* WHAT TO DO *
Out of the lines below, please list those that hold the string "nacional".
-*-*-
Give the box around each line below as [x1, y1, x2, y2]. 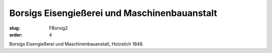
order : [9, 31, 23, 37]
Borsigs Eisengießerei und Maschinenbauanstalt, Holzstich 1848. [9, 41, 144, 47]
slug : [9, 25, 20, 31]
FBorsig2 [49, 25, 68, 31]
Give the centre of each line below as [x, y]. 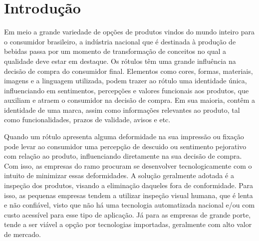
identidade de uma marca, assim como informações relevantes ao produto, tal [122, 110]
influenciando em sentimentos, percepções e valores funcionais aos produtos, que [127, 90]
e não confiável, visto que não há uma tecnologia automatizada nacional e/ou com [129, 205]
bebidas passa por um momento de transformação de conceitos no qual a [115, 51]
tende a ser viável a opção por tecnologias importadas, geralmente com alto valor [128, 224]
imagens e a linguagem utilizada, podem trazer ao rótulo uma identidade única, [126, 81]
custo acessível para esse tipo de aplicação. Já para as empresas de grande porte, [128, 214]
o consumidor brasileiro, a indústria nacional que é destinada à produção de [120, 41]
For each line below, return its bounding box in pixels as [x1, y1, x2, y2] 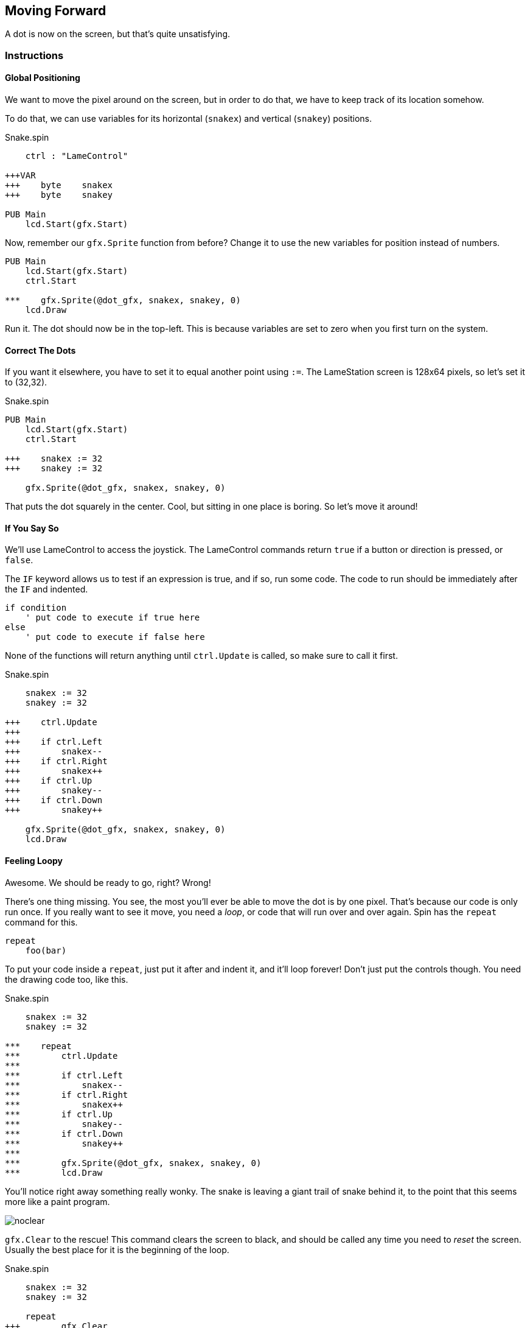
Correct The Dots [5, 345, 76, 356]
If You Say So [5, 522, 59, 533]
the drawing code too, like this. [5, 974, 128, 985]
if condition [5, 603, 67, 613]
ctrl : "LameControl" [25, 151, 128, 161]
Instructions [5, 49, 64, 61]
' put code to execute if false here [25, 632, 205, 642]
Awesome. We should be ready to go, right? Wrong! [5, 877, 211, 888]
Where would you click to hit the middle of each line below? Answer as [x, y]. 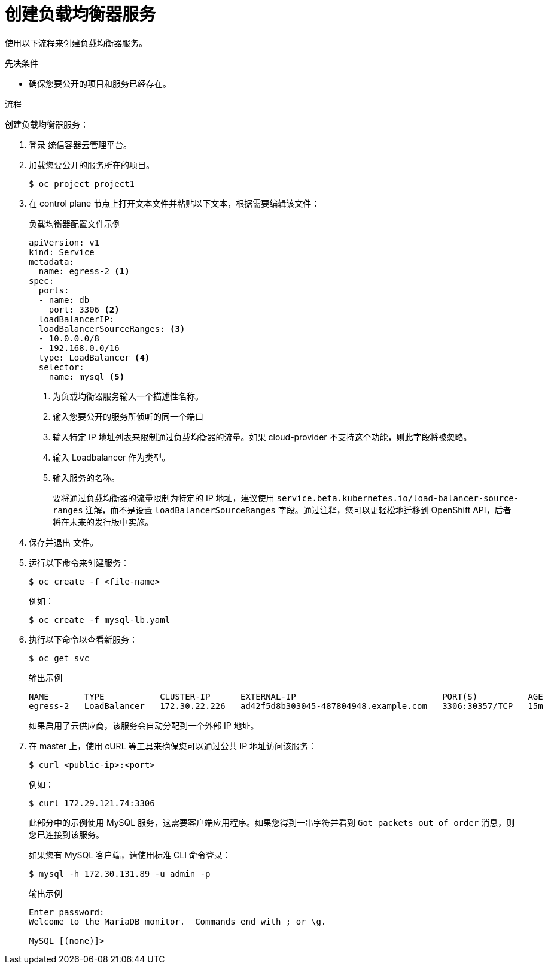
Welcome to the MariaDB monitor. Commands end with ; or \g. [178, 921]
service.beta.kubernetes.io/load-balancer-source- [398, 498]
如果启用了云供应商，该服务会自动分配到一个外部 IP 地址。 [144, 725]
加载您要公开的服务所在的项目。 [92, 165]
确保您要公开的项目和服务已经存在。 [100, 83]
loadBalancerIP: [77, 319]
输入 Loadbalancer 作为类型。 [112, 457]
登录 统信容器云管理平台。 [80, 144]
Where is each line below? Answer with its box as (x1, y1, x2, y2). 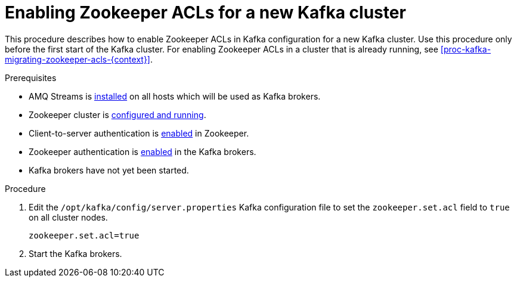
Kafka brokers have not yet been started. (29, 165, 189, 175)
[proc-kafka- (440, 44, 491, 54)
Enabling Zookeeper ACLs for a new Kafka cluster (5, 2, 406, 23)
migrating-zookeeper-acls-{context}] (5, 54, 150, 64)
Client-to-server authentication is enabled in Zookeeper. (29, 128, 249, 138)
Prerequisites (5, 72, 57, 83)
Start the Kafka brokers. (29, 248, 122, 259)
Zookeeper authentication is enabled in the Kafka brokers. (29, 146, 256, 157)
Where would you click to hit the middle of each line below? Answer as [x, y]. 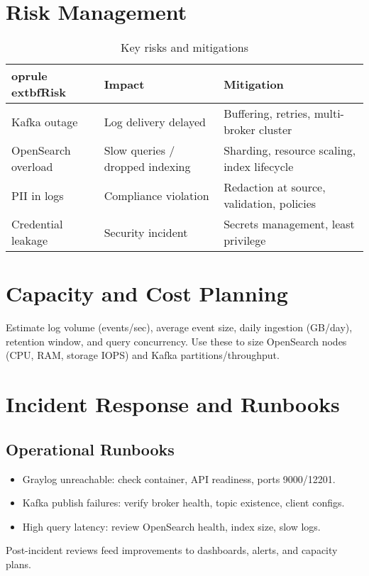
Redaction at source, [275, 187]
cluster [276, 130]
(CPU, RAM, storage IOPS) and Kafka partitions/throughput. [143, 355]
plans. [18, 564]
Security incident [146, 232]
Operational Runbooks [90, 449]
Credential [37, 224]
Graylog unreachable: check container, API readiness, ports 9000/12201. [179, 478]
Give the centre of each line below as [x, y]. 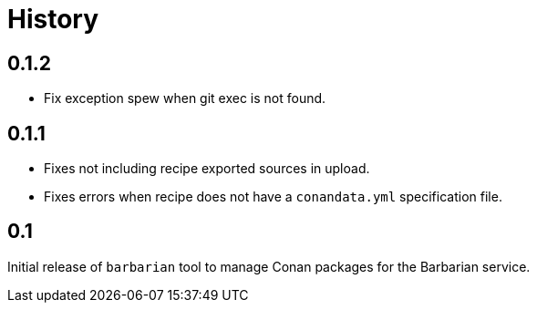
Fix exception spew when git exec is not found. [185, 98]
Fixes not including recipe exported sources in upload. [207, 169]
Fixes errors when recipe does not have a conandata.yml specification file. [273, 197]
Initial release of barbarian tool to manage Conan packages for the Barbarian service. [269, 266]
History [53, 19]
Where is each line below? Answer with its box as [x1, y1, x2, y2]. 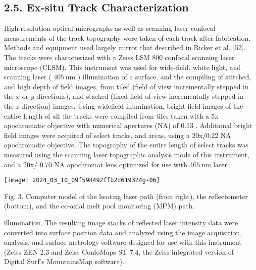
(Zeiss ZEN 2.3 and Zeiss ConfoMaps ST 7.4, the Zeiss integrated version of [4, 246, 234, 257]
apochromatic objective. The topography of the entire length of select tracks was [4, 139, 249, 150]
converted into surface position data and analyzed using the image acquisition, [4, 227, 242, 237]
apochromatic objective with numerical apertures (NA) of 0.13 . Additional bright [4, 120, 253, 131]
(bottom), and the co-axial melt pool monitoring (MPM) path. [4, 201, 195, 211]
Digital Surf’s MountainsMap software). [4, 256, 124, 267]
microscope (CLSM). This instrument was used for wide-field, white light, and [4, 62, 241, 72]
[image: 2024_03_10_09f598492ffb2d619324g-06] [4, 177, 160, 184]
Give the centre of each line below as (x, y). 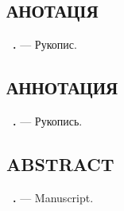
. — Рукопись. (48, 121)
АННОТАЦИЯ (62, 88)
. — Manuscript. (53, 197)
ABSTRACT (60, 163)
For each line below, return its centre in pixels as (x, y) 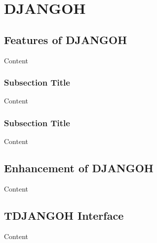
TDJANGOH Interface (64, 215)
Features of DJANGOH (66, 39)
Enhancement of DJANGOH (79, 168)
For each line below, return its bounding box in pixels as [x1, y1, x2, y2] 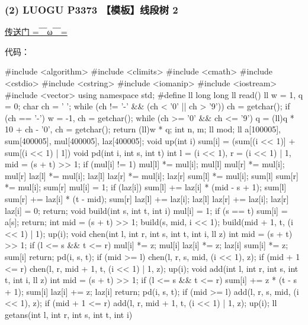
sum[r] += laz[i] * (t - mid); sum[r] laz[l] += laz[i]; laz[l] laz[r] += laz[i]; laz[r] [5, 192, 289, 204]
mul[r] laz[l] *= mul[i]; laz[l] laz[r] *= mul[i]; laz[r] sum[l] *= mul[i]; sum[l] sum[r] [5, 169, 299, 181]
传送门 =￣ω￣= [5, 25, 68, 38]
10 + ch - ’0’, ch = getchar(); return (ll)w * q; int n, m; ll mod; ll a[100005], [5, 123, 281, 135]
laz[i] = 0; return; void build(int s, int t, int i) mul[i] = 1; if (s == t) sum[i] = [5, 204, 288, 216]
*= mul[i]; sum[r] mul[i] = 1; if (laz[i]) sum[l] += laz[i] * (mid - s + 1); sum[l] [5, 181, 287, 193]
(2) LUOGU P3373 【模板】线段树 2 [5, 2, 178, 17]
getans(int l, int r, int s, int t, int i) [5, 308, 133, 320]
-*-*-
* RESPONSE AREA *
e não confiável, visto que não há uma tecnologia automatizada nacional e/ou com [129, 205]
o consumidor brasileiro, a indústria nacional que é destinada à produção de [120, 41]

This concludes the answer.